If you see it, you are good to go to the next step, installing VirtualMin else check options below.
Else you check the information below.
You need also to check and add your host to the hosts file if your providing company didn't set it right.
But if you do it directly (editing /etc/hosts) the changes will be reverted on the next reboot.
To make it permanent, you need to modify the template used to recreate on each reboot the hosts file.
Some instance may use a Cloud configuration file other may use a Debian host file.

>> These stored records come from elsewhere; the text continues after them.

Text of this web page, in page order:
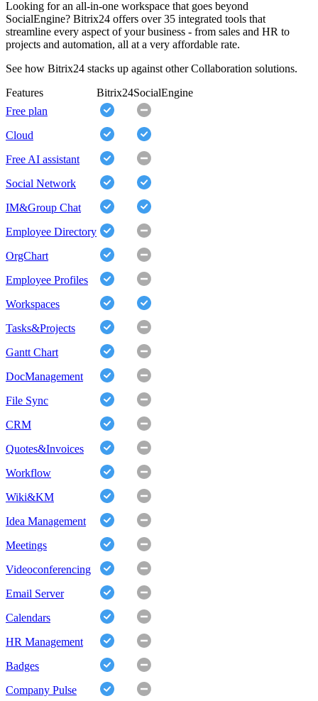
Looking for an all-in-one workspace that goes beyond
SocialEngine? Bitrix24 offers over 35 integrated tools that
streamline every aspect of your business - from sales and HR to
projects and automation, all at a very affordable rate.
See how Bitrix24 stacks up against other Collaboration solutions.
Features
Bitrix24SocialEngine
Free plan
Cloud
Free AI assistant
Social Network
IM&Group Chat
Employee Directory
OrgChart
Employee Profiles
Workspaces
Tasks&Projects
Gantt Chart
DocManagement
File Sync
CRM
Quotes&Invoices
Workflow
Wiki&KM
Idea Management
Meetings
Videoconferencing
Email Server
Calendars
HR Management
Badges
Company Pulse
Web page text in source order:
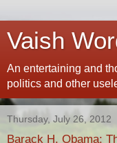
Vaish
An entertaining and
politics and other
Thursday, July 26, 2012
Barack H. Obama:
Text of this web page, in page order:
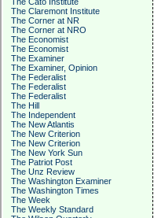
The Claremont Institute
The Corner at NR
The Corner at NRO
The Economist
The Economist
The Examiner
The Examiner, Opinion
The Federalist
The Federalist
The Federalist
The Hill
The Independent
The New Atlantis
The New Criterion
The New Criterion
The New York Sun
The Patriot Post
The Unz Review
The Washington Examiner
The Washington Times
The Week
The Weekly Standard
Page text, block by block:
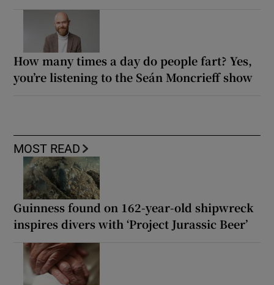
How many times a day do people fart? Yes,
you’re listening to the Seán Moncrieff show
MOST READ
Guinness found on 162-year-old shipwreck
inspires divers with ‘Project Jurassic Beer’
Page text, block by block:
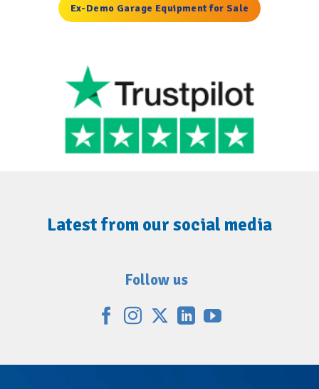
Ex-Demo Garage Equipment for Sale
Latest from our social media
Follow us
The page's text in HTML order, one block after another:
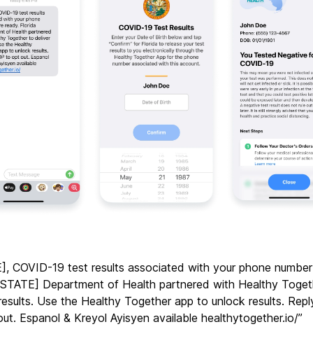
COVID-19 test results associated with your phone
Department of Health partnered with Healthy
Use the Healthy Together app to unlock results.
Espanol & Kreyol Ayisyen available healthytogether.io/”
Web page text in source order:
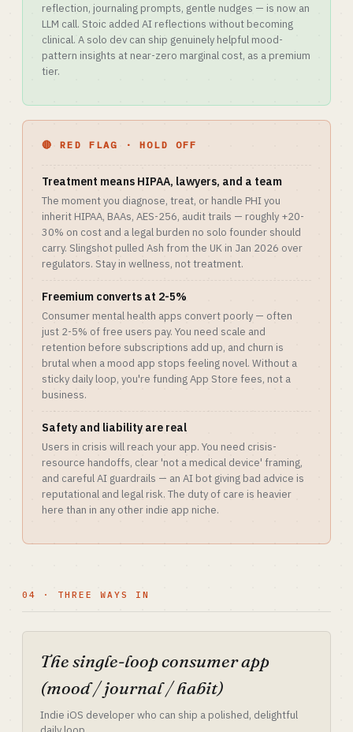
reflection, journaling prompts, gentle nudges — is now an
LLM call. Stoic added AI reflections without becoming
clinical. A solo dev can ship genuinely helpful mood-
pattern insights at near-zero marginal cost, as a premium
tier.
🔴 RED FLAG · HOLD OFF
Treatment means HIPAA, lawyers, and a team
The moment you diagnose, treat, or handle PHI you
inherit HIPAA, BAAs, AES-256, audit trails — roughly +20-
30% on cost and a legal burden no solo founder should
carry. Slingshot pulled Ash from the UK in Jan 2026 over
regulators. Stay in wellness, not treatment.
Freemium converts at 2-5%
Consumer mental health apps convert poorly — often
just 2-5% of free users pay. You need scale and
retention before subscriptions add up, and churn is
brutal when a mood app stops feeling novel. Without a
sticky daily loop, you're funding App Store fees, not a
business.
Safety and liability are real
Users in crisis will reach your app. You need crisis-
resource handoffs, clear 'not a medical device' framing,
and careful AI guardrails — an AI bot giving bad advice is
reputational and legal risk. The duty of care is heavier
here than in any other indie app niche.
04 · THREE WAYS IN
The single-loop consumer app
(mood / journal / habit)
Indie iOS developer who can ship a polished, delightful

You will find useful information in the top comments of /etc/hosts
If the file start with: "Your system has configured 'manage_etc_hosts' as True.", it means your server is using cloud-init and you need to change the value of "preserve_hostname" to true at /etc/cloud/cloud.cfg
nano /etc/cloud/cloud.cfg preserve_hostname: true
Reboot the server and check changes are permanent.
Upgrade your Debian OS
Assuming you've been provided with root access and SSH information, enabling you to connect via password or SSH Key, let's begin by ensuring our instance is up-to-date.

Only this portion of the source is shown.